Joanna Duda-Gwiazda i Andrzej Gwiazda w swoich wystąpieniach podkreślali, że o niepodległość należy zabiegać każdego dnia. „Nie wystarczy być w Polsce - musimy nadal walczyć o niepodległość. Niepodległość wymaga stałej walki nie tylko o jej uszlachetnienie, ale stałej walki i stałej czujności nad jej utrzymaniem. Z tego nigdy nie zostaniemy zwolnieni i żaden Polak z tej przysięgi nie zostanie zwolniony, gdyż ta przysięga jest wrodzona” - powiedział Andrzej Gwiazda.
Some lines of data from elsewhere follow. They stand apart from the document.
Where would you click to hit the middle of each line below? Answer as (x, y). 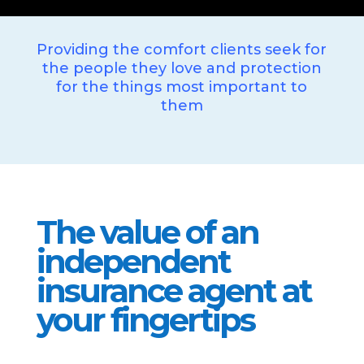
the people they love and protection (182, 68)
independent (133, 261)
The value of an (147, 232)
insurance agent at (173, 290)
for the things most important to (182, 87)
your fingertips (145, 319)
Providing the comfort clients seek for (182, 49)
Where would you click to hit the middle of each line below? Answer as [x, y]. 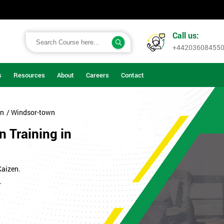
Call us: [186, 35]
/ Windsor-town [31, 112]
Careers [97, 75]
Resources [29, 75]
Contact [132, 75]
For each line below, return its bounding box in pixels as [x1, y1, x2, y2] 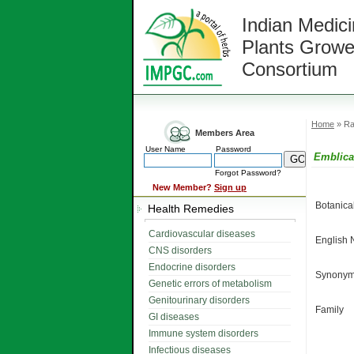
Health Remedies [141, 202, 234, 215]
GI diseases [149, 311, 199, 322]
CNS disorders [149, 245, 212, 256]
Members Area [195, 128, 254, 137]
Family [315, 304, 344, 315]
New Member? [153, 183, 212, 192]
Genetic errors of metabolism [149, 278, 272, 289]
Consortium [242, 58, 337, 80]
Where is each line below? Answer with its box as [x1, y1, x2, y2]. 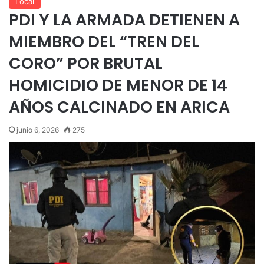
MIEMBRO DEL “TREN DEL [9, 30, 199, 52]
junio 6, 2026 [16, 125, 59, 134]
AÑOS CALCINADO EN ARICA [9, 95, 230, 118]
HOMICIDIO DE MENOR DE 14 [9, 74, 227, 96]
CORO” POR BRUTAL [9, 52, 163, 74]
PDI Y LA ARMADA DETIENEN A [9, 8, 240, 31]
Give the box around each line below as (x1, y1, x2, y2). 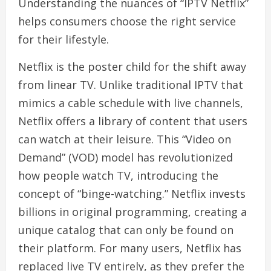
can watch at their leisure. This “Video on (18, 132, 231, 146)
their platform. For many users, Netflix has (18, 241, 241, 255)
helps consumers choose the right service (18, 14, 236, 28)
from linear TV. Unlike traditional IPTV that (18, 77, 243, 92)
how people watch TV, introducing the (18, 168, 218, 183)
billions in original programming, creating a (18, 204, 247, 219)
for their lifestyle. (18, 32, 109, 47)
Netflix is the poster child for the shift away (18, 59, 246, 74)
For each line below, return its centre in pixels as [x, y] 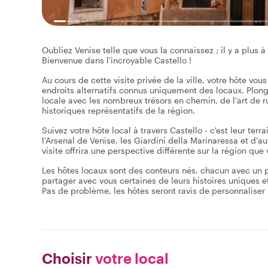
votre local [130, 258]
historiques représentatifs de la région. [118, 110]
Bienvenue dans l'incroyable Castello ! [117, 60]
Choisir [67, 258]
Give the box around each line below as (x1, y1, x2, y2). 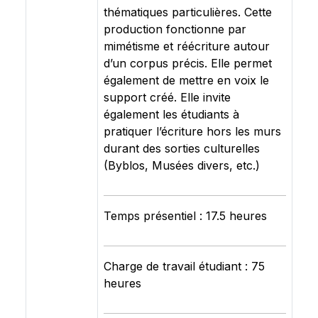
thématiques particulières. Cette (104, 5, 272, 19)
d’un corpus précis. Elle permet (104, 56, 272, 70)
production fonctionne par (104, 22, 246, 36)
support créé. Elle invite (104, 90, 231, 104)
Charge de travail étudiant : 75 (104, 259, 265, 273)
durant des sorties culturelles (104, 141, 260, 155)
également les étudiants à (104, 107, 239, 121)
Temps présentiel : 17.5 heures (104, 209, 267, 223)
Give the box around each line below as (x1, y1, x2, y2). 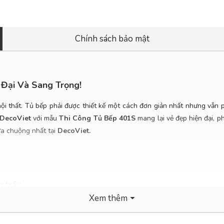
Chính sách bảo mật (74, 33, 149, 45)
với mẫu (30, 113, 59, 123)
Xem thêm (89, 192, 127, 204)
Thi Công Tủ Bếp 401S (59, 113, 136, 123)
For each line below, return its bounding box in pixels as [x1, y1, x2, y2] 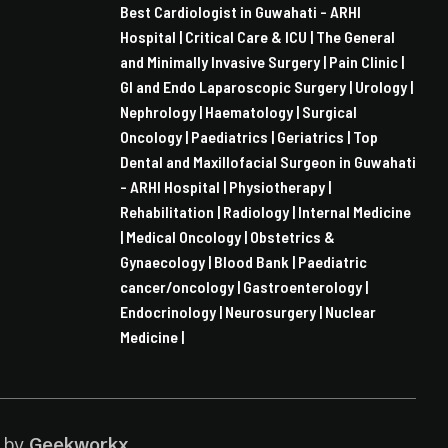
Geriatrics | [277, 127, 353, 146]
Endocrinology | [120, 302, 225, 321]
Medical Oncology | [126, 227, 250, 246]
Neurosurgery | [225, 302, 325, 321]
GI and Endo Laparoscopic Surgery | [120, 77, 355, 96]
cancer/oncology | [120, 277, 243, 296]
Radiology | [223, 202, 298, 221]
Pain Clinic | [329, 52, 404, 71]

Achtem Czijgoz podkreślił, że naturalną potrzebą każdego narodu jest potrzeba niepodległości. „Straciliśmy pewne terytoria, ale liczymy, że je odzyskamy i liczymy na Państwa wsparcie. Mój naród nadal nie ma niepodległego państwa, żyjemy pod ciągłą okupacją wciąż walcząc, ale jestem przekonany, że niedługo będziemy w stanie święcić wspólnie nasze zwycięstwo” - powiedział Czijgoz.
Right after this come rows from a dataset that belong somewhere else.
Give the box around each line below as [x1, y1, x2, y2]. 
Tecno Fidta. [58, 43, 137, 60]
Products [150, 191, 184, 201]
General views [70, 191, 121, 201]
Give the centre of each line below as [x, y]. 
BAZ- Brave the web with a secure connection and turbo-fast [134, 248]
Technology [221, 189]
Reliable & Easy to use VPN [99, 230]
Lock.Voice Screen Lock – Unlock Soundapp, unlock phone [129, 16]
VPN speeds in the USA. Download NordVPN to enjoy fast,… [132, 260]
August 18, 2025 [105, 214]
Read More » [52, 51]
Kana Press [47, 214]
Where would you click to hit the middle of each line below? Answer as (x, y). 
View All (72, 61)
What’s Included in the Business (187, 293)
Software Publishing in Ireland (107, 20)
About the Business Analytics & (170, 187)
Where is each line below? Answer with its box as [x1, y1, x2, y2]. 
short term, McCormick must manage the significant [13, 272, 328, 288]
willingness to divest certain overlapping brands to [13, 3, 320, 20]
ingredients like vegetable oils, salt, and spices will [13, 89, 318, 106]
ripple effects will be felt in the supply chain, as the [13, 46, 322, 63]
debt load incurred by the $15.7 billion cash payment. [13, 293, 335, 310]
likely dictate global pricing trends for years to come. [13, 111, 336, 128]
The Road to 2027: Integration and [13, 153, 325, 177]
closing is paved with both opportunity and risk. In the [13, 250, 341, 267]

Jerome Sheridan podkreślał wielowiekową przyjaźń polsko-amerykańska i zwracał uwagę na rolę UE i NATO w budowaniu pokoju na świecie. „Dzięki tym organizacjom ofiara tych wszystkich, którzy oddali swe życie za wolność nabiera dodatkowej wartości. Największy szacunek, jaki możemy oddać poległym jest poprzez zachowanie wolności, o którą dla nas walczyli. Dzisiejsze młode pokolenie żyje w świecie, w którym zna tylko pokój. Naszym obowiązkiem jest przekazanie im, jak jest on kruchy” - mówił Sheridan. Amerykański historyk wspominał także czternaście punktów prezydenta Wilsona. „Mój kraj nie przystąpił do wojny zabiegając o jakieś terytoria czy korzyści ekonomiczne. Amerykańscy żołnierze walczyli w imię zasad, określonych właśnie w tym dokumencie. Jedną z nich była niepodległa Polska” – mówił historyk.
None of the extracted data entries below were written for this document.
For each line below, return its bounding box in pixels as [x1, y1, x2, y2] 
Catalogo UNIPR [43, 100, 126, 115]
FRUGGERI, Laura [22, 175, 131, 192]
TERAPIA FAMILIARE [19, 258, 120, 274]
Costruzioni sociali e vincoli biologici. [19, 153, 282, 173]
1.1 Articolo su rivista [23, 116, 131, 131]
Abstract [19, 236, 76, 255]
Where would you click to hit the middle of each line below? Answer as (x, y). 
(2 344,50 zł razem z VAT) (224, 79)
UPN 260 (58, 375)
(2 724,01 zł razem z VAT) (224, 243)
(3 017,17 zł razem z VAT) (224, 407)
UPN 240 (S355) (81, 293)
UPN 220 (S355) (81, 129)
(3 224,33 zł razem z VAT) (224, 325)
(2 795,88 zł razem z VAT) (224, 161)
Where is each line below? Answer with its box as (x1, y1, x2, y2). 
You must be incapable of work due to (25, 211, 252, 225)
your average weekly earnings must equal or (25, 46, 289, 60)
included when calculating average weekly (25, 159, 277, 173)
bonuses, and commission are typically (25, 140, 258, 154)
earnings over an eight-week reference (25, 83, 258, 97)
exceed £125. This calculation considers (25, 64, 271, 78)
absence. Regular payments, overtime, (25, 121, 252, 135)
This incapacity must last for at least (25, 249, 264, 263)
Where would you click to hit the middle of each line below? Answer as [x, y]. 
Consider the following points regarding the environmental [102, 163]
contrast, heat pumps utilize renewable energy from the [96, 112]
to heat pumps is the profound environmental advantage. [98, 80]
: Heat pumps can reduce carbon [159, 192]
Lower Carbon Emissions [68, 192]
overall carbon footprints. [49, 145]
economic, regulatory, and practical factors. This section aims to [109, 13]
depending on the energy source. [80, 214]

Po dyskusji odbył się koncert „Mosty do niepodległości”, podczas którego zaprezentowano utwory Fryderyka Chopina, Aleksandra Zarzyckiego i Ignacego Jana Paderewskiego w wykonaniu klarnecisty Karola Respondka i pianisty Pawła Rydla.

Z okazji koncertu wydana została specjalna płyta promująca polską muzykę poważną.

„Muzyka towarzyszyła Polakom w zarówno trudnych jak i radosnych momentach naszej historii. Kurpiński, Chopin, Moniuszko, Wieniawski, Paderewski, Szymanowski, Lutosławski, Górecki, Penderecki. Znajoma muzyka bardzo bliska polskiemu sercu, prosto z polskiej duszy” - powiedziała Anna Fotyga.

W ramach wydarzeń organizowanych w PE odbyła się także wystawa sztuki współczesnej z Pomorza „Mosty do niepodległości”.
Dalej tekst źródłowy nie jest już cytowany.